§ **What needs to be done**: Reproduce exactly, from the data that follows, the line with "Portada | Mexico", the line with "relationship, after his", and every line that lies between them.

§ **Records shown**:

┌──

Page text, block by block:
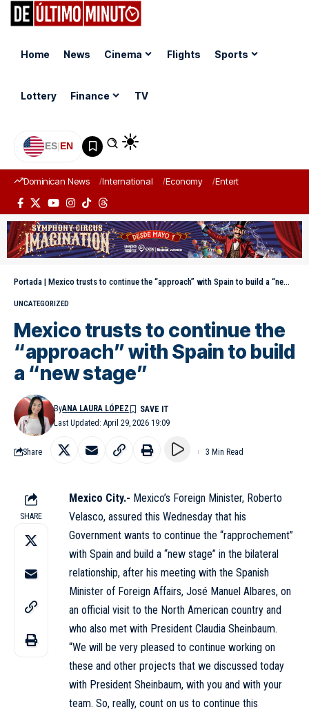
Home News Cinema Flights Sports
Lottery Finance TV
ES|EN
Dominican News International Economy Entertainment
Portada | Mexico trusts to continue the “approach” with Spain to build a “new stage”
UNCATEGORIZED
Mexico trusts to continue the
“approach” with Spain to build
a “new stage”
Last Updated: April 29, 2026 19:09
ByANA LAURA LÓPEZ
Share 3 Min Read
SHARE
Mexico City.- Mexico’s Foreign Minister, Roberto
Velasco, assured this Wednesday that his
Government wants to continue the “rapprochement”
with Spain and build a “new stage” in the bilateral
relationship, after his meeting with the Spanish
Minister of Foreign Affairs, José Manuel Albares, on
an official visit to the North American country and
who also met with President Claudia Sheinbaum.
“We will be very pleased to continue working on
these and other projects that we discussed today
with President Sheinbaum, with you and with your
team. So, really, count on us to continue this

└──

§ **Result of this task**:
Portada | Mexico trusts to continue the “approach” with Spain to build a “new stage”
UNCATEGORIZED
Mexico trusts to continue the
“approach” with Spain to build
a “new stage”
Last Updated: April 29, 2026 19:09
ByANA LAURA LÓPEZ
Share 3 Min Read
SHARE
Mexico City.- Mexico’s Foreign Minister, Roberto
Velasco, assured this Wednesday that his
Government wants to continue the “rapprochement”
with Spain and build a “new stage” in the bilateral
relationship, after his meeting with the Spanish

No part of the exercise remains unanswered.